Am I missing something?

solacelost commented 1 year ago

I see in fedora-coreos-config stable branch that we should be on 6.1.6 here

I see in the submodule's HEAD commit that we should be on 6.1.10 here

However....

$ podman run --rm -it --entrypoint rpm $(curl -sL https://github.com/okd-project/okd/releases/download/4.12.0-0.okd-2023-02-18-033438/release.txt | awk '/machine-os-content/ {print $2}') -qi kernel | grep Version
Version     : 6.0.18
vrutkovs commented 1 year ago

Oh, sorry, we're still using the FCOS from January (a bad commit sneaked in - https://github.com/openshift/okd-machine-os/pull/521/commits/e83e32a1cb3280265d118377d30bf781fdc6d6e9). https://github.com/openshift/okd-machine-os/pull/532 would fix it

PiotrKlimczak commented 1 year ago

+1 For priority on this as it has serious impact on us and it breaks ceph completely for us. Community should also consider either:

  1. Allowing upgrade from last working version directly to 1st fixed version (not requiring to go through broken version)
  2. Provide workaround which can be applied BEFORE upgrade to 1st broken version, so upgraded cluster will keep fully functional

Unless it is possible somehow for Rook/Ceph to make change on their end?

Otherwise everybody using rook+ceph will be stuck completely without being able to upgrade as there will be no stable upgrade path.

I am sure you guys know it but still feels right to highlight it.

Thanks all for working on this.

vrutkovs commented 1 year ago

New OKD 4.12 nightly should be based on FCOS 37.20230205.3.0 and have kernel 6.1.9-200.fc37.x86_64 with the fix. I'll add upgrade edges from 4.11 to the next 4.12 stable

As for a workaround which can be applied before upgrade - I don't know if its possible, this is a kernel issue so its not easy to workaround

mbuchholz commented 1 year ago

@vrutkovs Thanks for letting us know.

I can confirm that upgrading to version 4.12.0-0.okd-2023-03-03-055825 fixed all the issues regarding rook ceph cluster and volumes are mounting again.

I used the following command to upgrade directly from 4.11.0-0.okd-2023-01-14-152430:

$ oc adm upgrade --allow-explicit-upgrade --allow-upgrade-with-warnings --to-image registry.ci.openshift.org/origin/release@sha256:a2e94c433f8747ad9899bd4c9c6654982934595a42f5af2c9257b351786fd379
vrutkovs commented 1 year ago

Perfect, thank you.
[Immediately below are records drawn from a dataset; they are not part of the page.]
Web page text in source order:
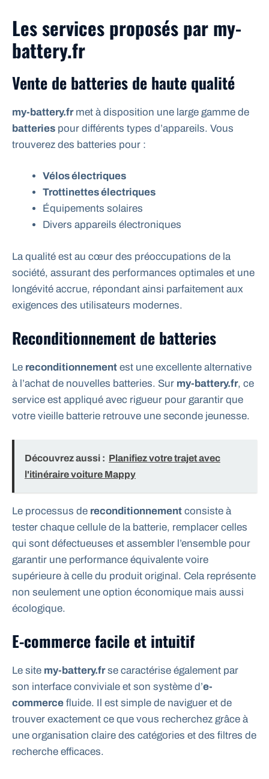
Les services proposés par my-
battery.fr
Vente de batteries de haute qualité
my-battery.frmet à disposition une large gamme de
batteries pour différents types d’appareils. Vous
trouverez des batteries pour :
Vélos électriques
Trottinettes électriques
Équipements solaires
Divers appareils électroniques
La qualité est au cœur des préoccupations de la
société, assurant des performances optimales et une
longévité accrue, répondant ainsi parfaitement aux
exigences des utilisateurs modernes.
Reconditionnement de batteries
Le reconditionnement est une excellente alternative
à l’achat de nouvelles batteries. Sur my-battery.fr, ce
service est appliqué avec rigueur pour garantir que
votre vieille batterie retrouve une seconde jeunesse.
Découvrez aussi : Planifiez votre trajet avec
l'itinéraire voiture Mappy
Le processus de reconditionnement consiste à
tester chaque cellule de la batterie, remplacer celles
qui sont défectueuses et assembler l’ensemble pour
garantir une performance équivalente voire
supérieure à celle du produit original. Cela représente
non seulement une option économique mais aussi
écologique.
E-commerce facile et intuitif
Le site my-battery.frse caractérise également par
son interface conviviale et son système d’e-
commerce fluide. Il est simple de naviguer et de
trouver exactement ce que vous recherchez grâce à
une organisation claire des catégories et des filtres de
recherche efficaces.
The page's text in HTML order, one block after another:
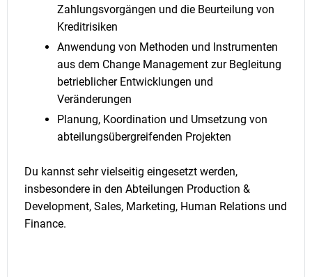
Zahlungsvorgängen und die Beurteilung von
Kreditrisiken
Anwendung von Methoden und Instrumenten
aus dem Change Management zur Begleitung
betrieblicher Entwicklungen und
Veränderungen
Planung, Koordination und Umsetzung von
abteilungsübergreifenden Projekten
Du kannst sehr vielseitig eingesetzt werden,
insbesondere in den Abteilungen Production &
Development, Sales, Marketing, Human Relations und
Finance.
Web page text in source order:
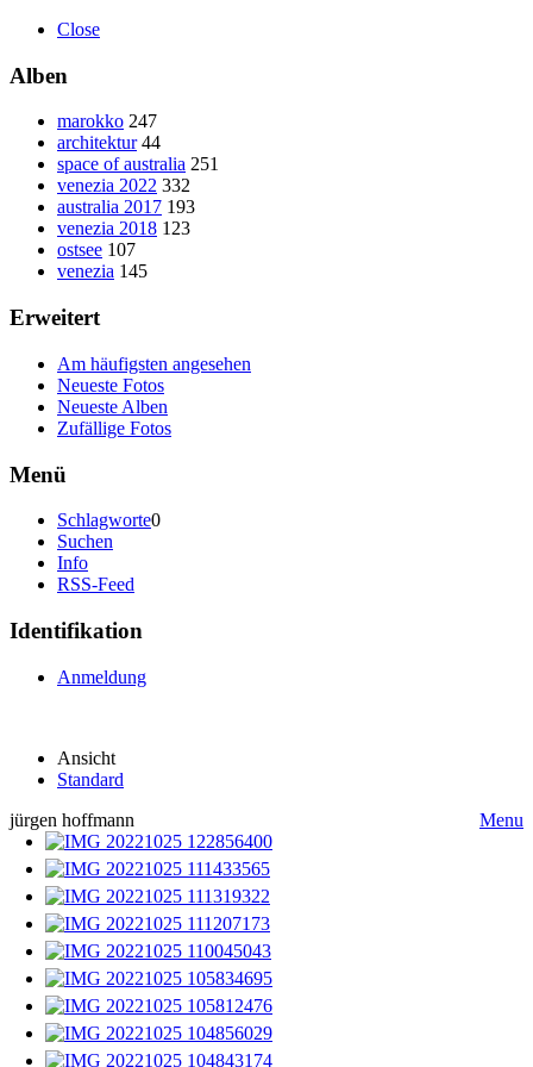
Close
Alben
marokko 247
architektur 44
space of australia 251
venezia 2022 332
australia 2017 193
venezia 2018 123
ostsee 107
venezia 145
Erweitert
Am häufigsten angesehen
Neueste Fotos
Neueste Alben
Zufällige Fotos
Menü
Schlagworte0
Suchen
Info
RSS-Feed
Identifikation
Anmeldung
Ansicht
Standard
jürgen hoffmann
Menu

We'll release a new stable over the weekend then

ibotty commented 1 year ago

I could successfully upgrade the affected cluster to the released version (with some machine-config-daemon hand-holding) and have a stable ceph cluster. I guess this can be closed.
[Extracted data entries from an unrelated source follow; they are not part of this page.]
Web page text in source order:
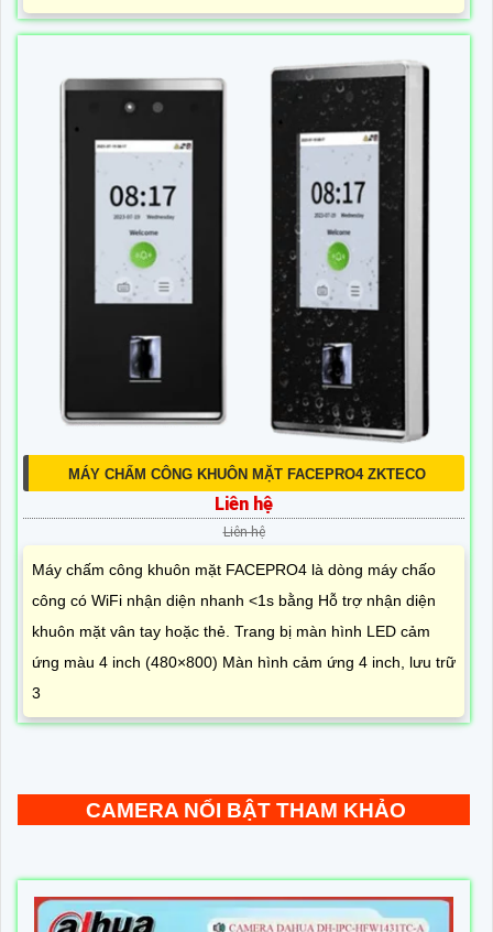
MÁY CHẤM CÔNG KHUÔN MẶT FACEPRO4 ZKTECO
Liên hệ
Liên hệ
Máy chấm công khuôn mặt FACEPRO4 là dòng máy chấo
công có WiFi nhận diện nhanh <1s bằng Hỗ trợ nhận diện
khuôn mặt vân tay hoặc thẻ. Trang bị màn hình LED cảm
ứng màu 4 inch (480×800) Màn hình cảm ứng 4 inch, lưu trữ
3
CAMERA NỔI BẬT THAM KHẢO
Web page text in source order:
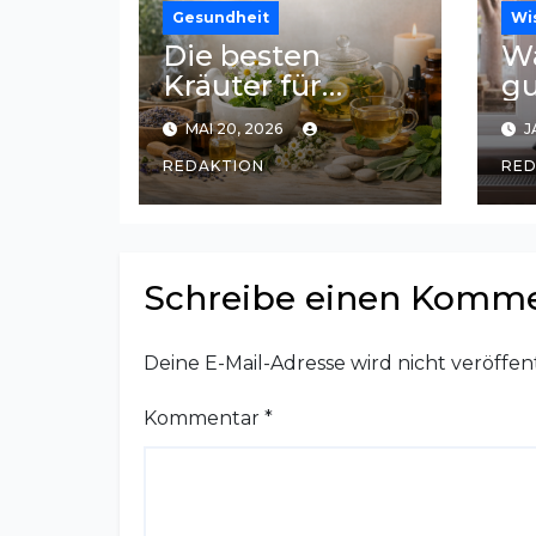
Gesundheit
Die besten
Kräuter für
natürliche
Entspannung
und Stressabbau
MAI 20, 2026
REDAKTION
Schreibe einen
Deine E-Mail-Adresse wird nicht
Kommentar *
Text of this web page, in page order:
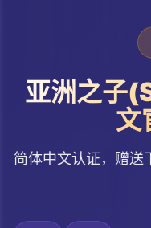
亚洲之子
文
简体中文认证，赠送
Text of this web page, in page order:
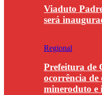
Viaduto
será
Regional
Prefeitura de
ocorrência de
mineroduto

vrutkovs commented 1 year ago

Fixed in https://amd64.origin.releases.ci.openshift.org/releasestream/4-stable/release/4.12.0-0.okd-2023-03-05-022504

joyartoun commented 1 year ago

Hello!

I just tried installing rook-ceph version 1.11.0 on OKD 4.12.0-0.okd-2023-03-05-022504 and fedora coreos 37.20230205.3.0 and see the errors still.
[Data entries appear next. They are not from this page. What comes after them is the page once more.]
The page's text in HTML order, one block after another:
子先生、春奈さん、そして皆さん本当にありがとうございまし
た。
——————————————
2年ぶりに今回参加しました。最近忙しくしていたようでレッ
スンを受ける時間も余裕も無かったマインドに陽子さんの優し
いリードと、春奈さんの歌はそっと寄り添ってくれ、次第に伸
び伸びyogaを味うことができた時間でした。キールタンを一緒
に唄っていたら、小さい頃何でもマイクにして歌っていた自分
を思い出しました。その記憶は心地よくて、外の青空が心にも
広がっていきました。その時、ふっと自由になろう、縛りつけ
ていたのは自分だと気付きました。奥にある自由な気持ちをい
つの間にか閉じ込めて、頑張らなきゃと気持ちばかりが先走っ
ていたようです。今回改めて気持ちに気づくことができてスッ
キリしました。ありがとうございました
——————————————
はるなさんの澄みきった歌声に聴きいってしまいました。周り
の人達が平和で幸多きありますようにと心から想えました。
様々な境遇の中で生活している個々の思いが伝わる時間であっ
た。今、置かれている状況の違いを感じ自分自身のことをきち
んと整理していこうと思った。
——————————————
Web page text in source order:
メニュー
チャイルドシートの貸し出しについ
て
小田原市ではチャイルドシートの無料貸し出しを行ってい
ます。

Kernel version on the storage nodes is 6.0.18-300.fc37.x86_64 #1 SMP PREEMPT_DYNAMIC Sat Jan 7 17:10:00 UTC 2023 x86_64 x86_64 x86_64 GNU/Linux

joyartoun commented 1 year ago

Hello!

I just tried installing rook-ceph version 1.11.0 on OKD 4.12.0-0.okd-2023-03-05-022504 and fedora coreos 37.20230205.3.0 and see the errors still.

Kernel version on the storage nodes is 6.0.18-300.fc37.x86_64 #1 SMP PREEMPT_DYNAMIC Sat Jan 7 17:10:00 UTC 2023 x86_64 x86_64 x86_64 GNU/Linux

My bad, I will try with 37.20230303.2.0 instead

pomland-94 commented 1 year ago

Are there any News on it? Can I use rook on OpenShift/OKD 4.12?

schuemann commented 1 year ago

I have no problems with the current OKD 4.12 version.

peterroth commented 1 year ago

Hi everybody, Out of curiosity, is the fix ported to OKD 4.11? I'm asking because I also stepped into the 4.11.0-0.okd-2023-01-14-152430 trap and I was looking for a way to get out of it without going a minor version up, but I couldn't find a version that ships the fix.